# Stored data
============

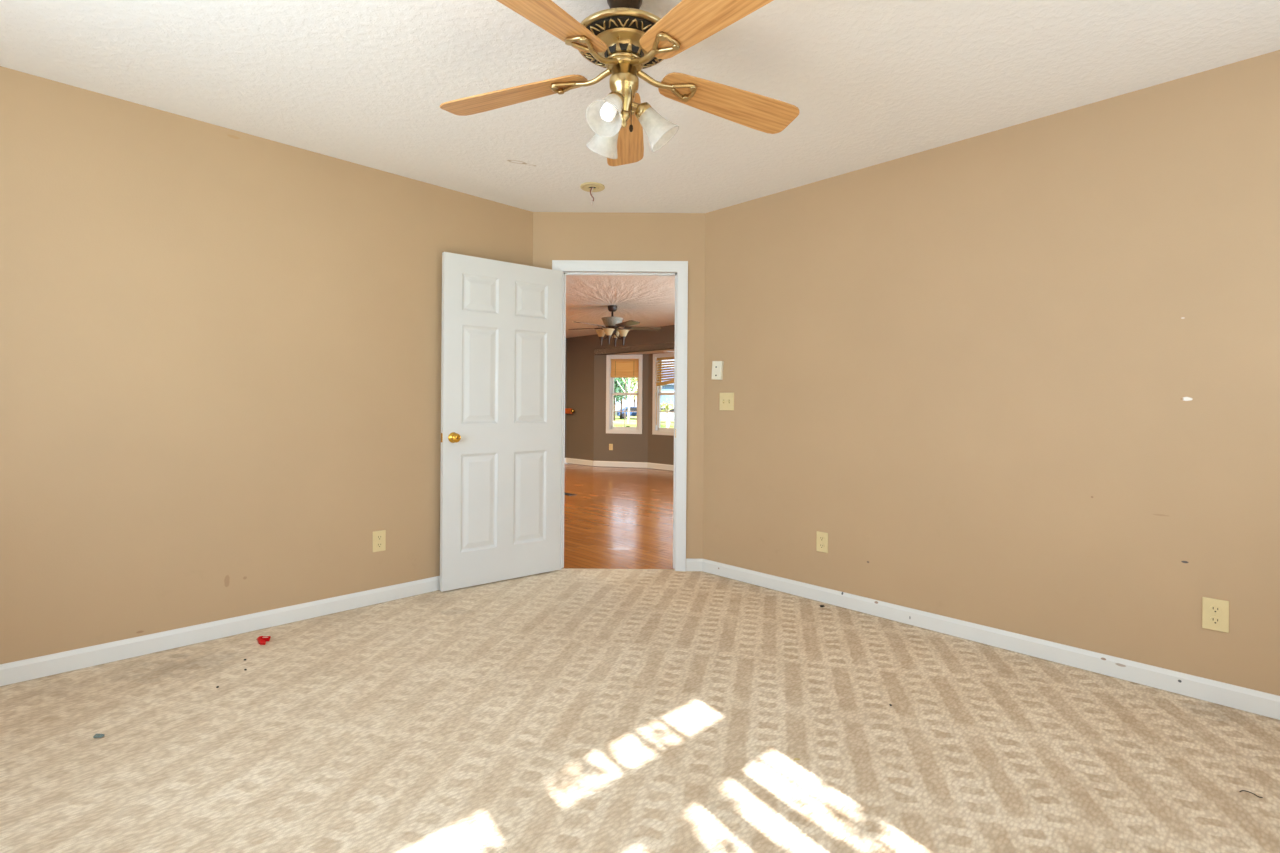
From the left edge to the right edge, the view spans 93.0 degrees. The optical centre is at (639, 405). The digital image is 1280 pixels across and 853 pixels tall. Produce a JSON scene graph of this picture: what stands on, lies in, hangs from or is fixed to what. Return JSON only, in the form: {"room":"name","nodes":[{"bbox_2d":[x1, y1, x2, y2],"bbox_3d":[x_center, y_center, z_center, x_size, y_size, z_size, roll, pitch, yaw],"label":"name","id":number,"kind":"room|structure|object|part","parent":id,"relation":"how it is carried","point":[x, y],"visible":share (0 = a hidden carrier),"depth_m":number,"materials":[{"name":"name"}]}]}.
{"room":"empty bedroom","nodes":[
{"label":"empty bedroom","id":0,"kind":"room"},
{"bbox_2d":[0,66,532,663],"bbox_3d":[-1.975,-0.114,3.013,3.445,2.440,0.121,0,0,-45],"label":"wall","id":1,"kind":"structure","parent":0,"point":[220,347],"depth_m":2.85,"materials":[{"name":"beige paint"}]},
{"bbox_2d":[0,576,439,685],"bbox_3d":[-1.911,1.066,2.990,3.276,0.082,0.014,0,0,-44],"label":"baseboard","id":2,"kind":"structure","parent":1,"relation":"attached to","point":[47,665],"depth_m":2.83,"materials":[{"name":"paint"}]},
{"bbox_2d":[373,530,385,551],"bbox_3d":[-1.471,0.762,3.425,0.072,0.116,0.009,0,0,-44],"label":"wall outlet","id":3,"kind":"object","parent":1,"relation":"attached to","point":[379,537],"visible":1,"depth_m":3.42,"materials":[{"name":"beige plastic"}]},
{"bbox_2d":[565,338,566,457],"bbox_3d":[-4.444,-0.132,8.994,8.310,2.440,0.120,0,0,-45],"label":"wall","id":4,"kind":"structure","parent":0,"point":[566,338],"depth_m":11.85,"materials":[{"name":"beige paint"}]},
{"bbox_2d":[533,212,704,558],"bbox_3d":[-0.150,-0.100,4.203,1.278,2.440,0.120,0,0,0],"label":"wall","id":5,"kind":"structure","parent":0,"point":[609,236],"depth_m":4.14,"materials":[{"name":"beige paint"}]},
{"bbox_2d":[440,252,561,591],"bbox_3d":[-0.848,0.096,3.854,0.814,2.022,0.110,0,0,-38],"label":"door","id":6,"kind":"structure","parent":5,"relation":"in","point":[501,339],"depth_m":3.83,"materials":[{"name":"white paint"}]},
{"bbox_3d":[-1.104,0.190,3.623,0.064,0.064,0.063,0,0,-38],"label":"knob","id":7,"kind":"part","parent":6,"relation":"part of","materials":[{"name":"gold metal"}]},
{"bbox_2d":[552,260,687,570],"bbox_3d":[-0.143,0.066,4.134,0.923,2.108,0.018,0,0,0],"label":"trim","id":8,"kind":"structure","parent":5,"relation":"attached to","point":[681,267],"depth_m":4.13,"materials":[{"name":"white paint"}]},
{"bbox_2d":[686,559,702,570],"bbox_3d":[0.372,1.083,4.136,0.115,0.082,0.014,0,0,0],"label":"baseboard","id":9,"kind":"structure","parent":5,"relation":"attached to","point":[691,564],"depth_m":4.13,"materials":[{"name":"paint"}]},
{"bbox_2d":[566,325,674,460],"bbox_3d":[2.484,-0.081,7.959,0.120,2.440,11.070,0,0,-45],"label":"wall","id":10,"kind":"structure","parent":0,"point":[580,350],"depth_m":11.44,"materials":[{"name":"beige paint"}]},
{"bbox_2d":[565,408,574,413],"bbox_3d":[-1.381,0.098,11.732,0.068,0.105,0.324,0,0,-45],"label":"wooden rail","id":11,"kind":"object","parent":10,"relation":"attached to","point":[567,410],"visible":0.88,"depth_m":11.66,"materials":[{"name":"orange wood"}]},
{"bbox_2d":[566,458,592,465],"bbox_3d":[-1.160,1.062,11.562,0.014,0.100,0.833,0,0,-45],"label":"baseboard","id":12,"kind":"structure","parent":10,"relation":"attached to","point":[568,460],"depth_m":11.54,"materials":[{"name":"white paint"}]},
{"bbox_2d":[594,354,647,461],"bbox_3d":[-0.338,0.018,11.189,1.040,2.200,0.120,0,0,15],"label":"wall","id":13,"kind":"structure","parent":0,"point":[626,447],"depth_m":11.17,"materials":[{"name":"beige paint"}]},
{"bbox_2d":[593,461,647,467],"bbox_3d":[-0.364,1.068,11.125,1.040,0.100,0.014,0,0,15],"label":"baseboard","id":14,"kind":"structure","parent":13,"relation":"attached to","point":[595,463],"depth_m":11.12,"materials":[{"name":"white paint"}]},
{"bbox_2d":[606,354,642,433],"bbox_3d":[-0.276,-0.216,11.160,0.689,1.446,0.133,0,0,15],"label":"window","id":15,"kind":"structure","parent":13,"relation":"in","point":[610,393],"depth_m":11.16,"materials":[{"name":"white paint"}]},
{"bbox_3d":[-0.276,0.098,11.167,0.539,0.668,0.030,0,0,15],"label":"sash","id":16,"kind":"part","parent":15,"relation":"part of","materials":[{"name":"white paint"}]},
{"bbox_2d":[611,359,638,377],"bbox_3d":[-0.281,-0.694,11.130,0.533,0.340,0.035,0,0,15],"label":"bamboo shade","id":17,"kind":"object","parent":15,"relation":"attached to","point":[619,367],"visible":1,"depth_m":11.13,"materials":[{"name":"orange wood"}]},
{"bbox_3d":[-0.279,-0.844,11.132,0.533,0.040,0.030,0,0,15],"label":"head rail","id":18,"kind":"part","parent":17,"relation":"part of","materials":[{"name":"brown wood"}]},
{"bbox_3d":[-0.264,-0.530,11.195,0.539,0.668,0.030,0,0,15],"label":"sash","id":19,"kind":"part","parent":15,"relation":"part of","materials":[{"name":"white paint"}]},
{"bbox_2d":[594,342,673,354],"bbox_3d":[0.669,-0.987,10.098,0.520,0.095,3.800,0,0,-45],"label":"ceiling","id":20,"kind":"structure","parent":0,"point":[625,348],"depth_m":10.61,"materials":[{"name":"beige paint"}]},
{"bbox_2d":[0,463,1279,852],"bbox_3d":[-0.246,1.179,5.306,9.300,0.120,11.500,0,0,-45],"label":"floor","id":21,"kind":"structure","parent":0,"point":[565,710],"depth_m":2.06,"materials":[{"name":"carpet"}]},
{"bbox_2d":[93,734,104,737],"bbox_3d":[-1.810,1.102,2.029,0.034,0.011,0.019,0,0,-17],"label":"clump","id":22,"kind":"object","parent":21,"relation":"on","point":[95,735],"visible":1,"depth_m":2.02,"materials":[{"name":"grey"}]},
{"bbox_2d":[256,636,270,644],"bbox_3d":[-1.766,1.094,2.836,0.062,0.028,0.068,0,0,-10],"label":"wrapper","id":23,"kind":"object","parent":21,"relation":"on","point":[261,640],"visible":1,"depth_m":2.83,"materials":[{"name":"red plastic"}]},
{"bbox_2d":[0,0,1279,337],"bbox_3d":[-0.227,-1.381,5.285,9.110,0.120,11.310,0,0,-45],"label":"ceiling","id":24,"kind":"structure","parent":0,"point":[362,82],"depth_m":2.42,"materials":[{"name":"white paint"}]},
{"bbox_2d":[580,182,604,204],"bbox_3d":[-0.286,-1.265,3.654,0.148,0.112,0.148,0,0,0],"label":"bracket","id":25,"kind":"object","parent":24,"relation":"attached to","point":[590,187],"visible":1,"depth_m":3.65,"materials":[{"name":"plastic"}]},
{"bbox_2d":[568,305,660,346],"bbox_3d":[-0.348,-1.059,8.057,1.254,0.525,1.234,0,0,0],"label":"ceiling fan","id":26,"kind":"object","parent":24,"relation":"hanging from","point":[612,324],"visible":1,"depth_m":7.96,"materials":[{"name":"brown metal"}]},
{"bbox_3d":[-0.515,-0.956,8.044,0.160,0.089,0.160,0,0,0],"label":"lamp shade","id":27,"kind":"part","parent":26,"relation":"part of","materials":[{"name":"beige glass"}]},
{"bbox_3d":[-0.405,-0.955,7.879,0.160,0.089,0.160,0,0,0],"label":"lamp shade","id":28,"kind":"part","parent":26,"relation":"part of","materials":[{"name":"beige glass"}]},
{"bbox_3d":[-0.220,-0.953,7.992,0.160,0.089,0.160,0,0,0],"label":"lamp shade","id":29,"kind":"part","parent":26,"relation":"part of","materials":[{"name":"beige glass"}]},
{"bbox_3d":[-0.163,-1.038,7.673,0.140,0.006,0.490,12,-6,-29],"label":"blade","id":30,"kind":"part","parent":26,"relation":"part of","materials":[{"name":"brown wood"}]},
{"bbox_3d":[0.031,-1.037,8.108,0.490,0.006,0.140,0,-10,-12],"label":"blade","id":31,"kind":"part","parent":26,"relation":"part of","materials":[{"name":"brown wood"}]},
{"bbox_2d":[440,0,799,165],"bbox_3d":[-0.060,-1.068,1.971,1.248,0.503,1.223,0,0,0],"label":"ceiling fan","id":32,"kind":"object","parent":24,"relation":"hanging from","point":[624,39],"visible":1,"depth_m":1.89,"materials":[{"name":"brown wood"}]},
{"bbox_3d":[-0.424,-1.048,2.048,0.523,0.006,0.154,-3,11,18],"label":"blade","id":33,"kind":"part","parent":32,"relation":"part of","materials":[{"name":"brown wood"}]},
{"bbox_3d":[-0.271,-1.047,1.602,0.154,0.006,0.523,15,11,33],"label":"blade","id":34,"kind":"part","parent":32,"relation":"part of","materials":[{"name":"brown wood"}]},
{"bbox_3d":[-0.190,-1.056,1.973,0.210,0.038,0.078,-3,10,18],"label":"blade arm","id":35,"kind":"part","parent":32,"relation":"part of","materials":[{"name":"gold metal"}]},
{"bbox_3d":[-0.134,-1.056,1.806,0.078,0.038,0.210,14,11,33],"label":"blade arm","id":36,"kind":"part","parent":32,"relation":"part of","materials":[{"name":"gold metal"}]},
{"bbox_3d":[-0.121,-0.888,2.019,0.119,0.142,0.131,0,0,0],"label":"lamp shade","id":37,"kind":"part","parent":32,"relation":"part of","materials":[{"name":"white glass"}]},
{"bbox_3d":[-0.107,-0.888,1.827,0.110,0.142,0.134,0,0,0],"label":"lamp shade","id":38,"kind":"part","parent":32,"relation":"part of","materials":[{"name":"white glass"}]},
{"bbox_3d":[-0.091,-0.901,1.841,0.047,0.081,0.079,0,0,25],"label":"bulb","id":39,"kind":"part","parent":32,"relation":"part of","materials":[{"name":"white glass"}]},
{"bbox_3d":[-0.057,-1.045,2.320,0.154,0.006,0.523,-12,-3,-2],"label":"blade","id":40,"kind":"part","parent":32,"relation":"part of","materials":[{"name":"brown wood"}]},
{"bbox_3d":[-0.027,-0.927,1.891,0.013,0.147,0.013,0,0,12],"label":"pull chain","id":41,"kind":"part","parent":32,"relation":"part of","materials":[{"name":"brown metal"}]},
{"bbox_3d":[0.034,-1.055,1.807,0.078,0.038,0.210,14,-4,-35],"label":"blade arm","id":42,"kind":"part","parent":32,"relation":"part of","materials":[{"name":"gold metal"}]},
{"bbox_3d":[0.056,-0.887,1.939,0.137,0.142,0.113,0,0,0],"label":"lamp shade","id":43,"kind":"part","parent":32,"relation":"part of","materials":[{"name":"white glass"}]},
{"bbox_3d":[0.084,-1.054,1.987,0.210,0.038,0.078,4,-13,-24],"label":"blade arm","id":44,"kind":"part","parent":32,"relation":"part of","materials":[{"name":"gold metal"}]},
{"bbox_3d":[0.178,-1.043,1.607,0.154,0.006,0.523,15,-5,-35],"label":"blade","id":45,"kind":"part","parent":32,"relation":"part of","materials":[{"name":"brown wood"}]},
{"bbox_3d":[0.307,-1.042,2.090,0.523,0.006,0.154,4,-14,-24],"label":"blade","id":46,"kind":"part","parent":32,"relation":"part of","materials":[{"name":"brown wood"}]},
{"bbox_2d":[648,353,673,464],"bbox_3d":[0.890,0.027,10.321,0.120,2.200,2.000,0,0,-45],"label":"wall","id":47,"kind":"structure","parent":0,"point":[660,447],"depth_m":10.87,"materials":[{"name":"beige paint"}]},
{"bbox_2d":[647,463,673,470],"bbox_3d":[0.835,1.077,10.275,0.014,0.100,2.000,0,0,-45],"label":"baseboard","id":48,"kind":"structure","parent":47,"relation":"attached to","point":[649,465],"depth_m":10.74,"materials":[{"name":"white paint"}]},
{"bbox_2d":[652,353,673,435],"bbox_3d":[0.618,-0.210,10.584,0.133,1.446,0.986,0,0,-45],"label":"window","id":49,"kind":"structure","parent":47,"relation":"in","point":[656,429],"depth_m":10.85,"materials":[{"name":"white paint"}]},
{"bbox_2d":[656,357,673,424],"bbox_3d":[0.591,-0.258,10.560,0.065,1.200,0.834,0,0,-45],"label":"blind","id":50,"kind":"object","parent":49,"relation":"attached to","point":[670,380],"visible":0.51,"depth_m":10.73,"materials":[{"name":"beige wood"}]},
{"bbox_3d":[0.602,-0.835,10.564,0.040,0.045,0.830,0,0,-45],"label":"head rail","id":51,"kind":"part","parent":50,"relation":"part of","materials":[{"name":"beige wood"}]},
{"bbox_3d":[0.600,-0.433,10.570,0.040,0.060,0.830,0,-7,-45],"label":"rail","id":52,"kind":"part","parent":50,"relation":"part of","materials":[{"name":"beige wood"}]},
{"bbox_3d":[0.620,0.104,10.589,0.030,0.668,0.836,0,0,-45],"label":"sash","id":53,"kind":"part","parent":49,"relation":"part of","materials":[{"name":"white paint"}]},
{"bbox_3d":[0.646,-0.523,10.610,0.030,0.668,0.836,0,0,-45],"label":"sash","id":54,"kind":"part","parent":49,"relation":"part of","materials":[{"name":"white paint"}]},
{"bbox_2d":[703,50,1279,695],"bbox_3d":[1.707,-0.087,2.938,0.120,2.440,3.598,0,0,-45],"label":"wall","id":55,"kind":"structure","parent":0,"point":[1023,378],"depth_m":2.76,"materials":[{"name":"beige paint"}]},
{"bbox_2d":[712,361,722,379],"bbox_3d":[0.515,-0.237,4.046,0.027,0.128,0.086,0,0,-45],"label":"wall plate","id":56,"kind":"object","parent":55,"relation":"attached to","point":[717,366],"visible":1,"depth_m":4.03,"materials":[{"name":"white plastic"}]},
{"bbox_2d":[720,393,733,409],"bbox_3d":[0.567,-0.030,3.998,0.018,0.116,0.116,0,0,-45],"label":"light switch","id":57,"kind":"object","parent":55,"relation":"attached to","point":[726,399],"visible":1,"depth_m":4.00,"materials":[{"name":"beige plastic"}]},
{"bbox_2d":[816,531,827,552],"bbox_3d":[1.052,0.786,3.506,0.009,0.116,0.072,0,0,-45],"label":"wall outlet","id":58,"kind":"object","parent":55,"relation":"attached to","point":[821,537],"visible":1,"depth_m":3.50,"materials":[{"name":"beige plastic"}]},
{"bbox_2d":[702,559,1279,719],"bbox_3d":[1.668,1.092,2.873,0.014,0.082,3.548,0,0,-45],"label":"baseboard","id":59,"kind":"structure","parent":55,"relation":"attached to","point":[1241,698],"depth_m":2.75,"materials":[{"name":"paint"}]},
{"bbox_2d":[1202,597,1228,632],"bbox_3d":[2.208,0.801,2.329,0.009,0.121,0.075,0,0,-45],"label":"wall outlet","id":60,"kind":"object","parent":55,"relation":"attached to","point":[1215,612],"visible":1,"depth_m":2.33,"materials":[{"name":"beige plastic"}]},
{"bbox_2d":[1210,617,1220,623],"bbox_3d":[2.206,0.823,2.327,0.003,0.029,0.033,0,0,-45],"label":"socket","id":61,"kind":"object","parent":60,"relation":"attached to","point":[1213,620],"depth_m":2.33,"materials":[{"name":"beige plastic"}]},
{"bbox_2d":[1210,605,1220,612],"bbox_3d":[2.206,0.780,2.327,0.003,0.029,0.033,0,0,-45],"label":"socket","id":62,"kind":"object","parent":60,"relation":"attached to","point":[1213,608],"depth_m":2.33,"materials":[{"name":"beige plastic"}]},
{"label":"outside","id":63,"kind":"structure","parent":0,"visible":0},
{"bbox_2d":[613,410,673,427],"bbox_3d":[70.944,2.089,97.788,340.376,0.100,340.844,0,0,0],"label":"lawn","id":64,"kind":"structure","parent":63,"point":[618,422],"depth_m":55.31,"materials":[{"name":"plant"}]},
{"bbox_2d":[613,378,630,420],"bbox_3d":[-2.719,-1.203,61.989,3.605,5.418,3.642,0,0,0],"label":"tree","id":65,"kind":"object","parent":64,"relation":"on","point":[616,384],"visible":0.28,"depth_m":61.80,"materials":[{"name":"green plant"}]},
{"bbox_2d":[615,406,636,417],"bbox_3d":[-0.741,0.792,73.999,4.392,1.448,1.760,0,0,-11],"label":"car","id":66,"kind":"object","parent":64,"relation":"on","point":[631,408],"visible":0.3,"depth_m":73.08,"materials":[{"name":"paint"}]},
{"bbox_2d":[616,378,636,418],"bbox_3d":[-2.113,-1.989,69.966,3.795,6.995,3.820,0,0,0],"label":"tree","id":67,"kind":"object","parent":64,"relation":"on","point":[631,387],"visible":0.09,"depth_m":69.90,"materials":[{"name":"green plant"}]},
{"bbox_2d":[617,378,636,423],"bbox_3d":[-1.005,-1.759,51.924,2.676,6.554,2.613,0,0,0],"label":"tree","id":68,"kind":"object","parent":64,"relation":"on","point":[629,380],"visible":0.07,"depth_m":51.92,"materials":[{"name":"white plant"}]},
{"bbox_2d":[627,378,636,406],"bbox_3d":[-0.810,-2.519,87.998,4.119,8.075,4.189,0,0,0],"label":"tree","id":69,"kind":"object","parent":64,"relation":"on","point":[630,378],"visible":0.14,"depth_m":87.89,"materials":[{"name":"green plant"}]},
{"bbox_2d":[660,368,673,420],"bbox_3d":[5.284,-1.316,66.750,9.000,5.750,6.500,0,0,0],"label":"house","id":70,"kind":"structure","parent":64,"relation":"on","point":[665,388],"depth_m":64.00,"materials":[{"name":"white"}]},
{"bbox_2d":[660,407,673,419],"bbox_3d":[2.574,0.816,55.999,4.392,1.448,1.760,0,0,-9],"label":"car","id":71,"kind":"object","parent":64,"relation":"on","point":[663,415],"visible":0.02,"depth_m":55.16,"materials":[{"name":"silver metal"}]},
{"bbox_2d":[661,399,673,427],"bbox_3d":[1.430,0.570,32.960,0.763,1.950,0.659,0,0,9],"label":"tree","id":72,"kind":"object","parent":64,"relation":"on","point":[667,407],"visible":0.88,"depth_m":32.94,"materials":[{"name":"green plant"}]}
]}

============

# REQUIRED ACTION
Go line by line through the data, copying each one that contains the word "empty".

# RESULT OF THIS EXERCISE
{"room":"empty bedroom","nodes":[
{"label":"empty bedroom","id":0,"kind":"room"},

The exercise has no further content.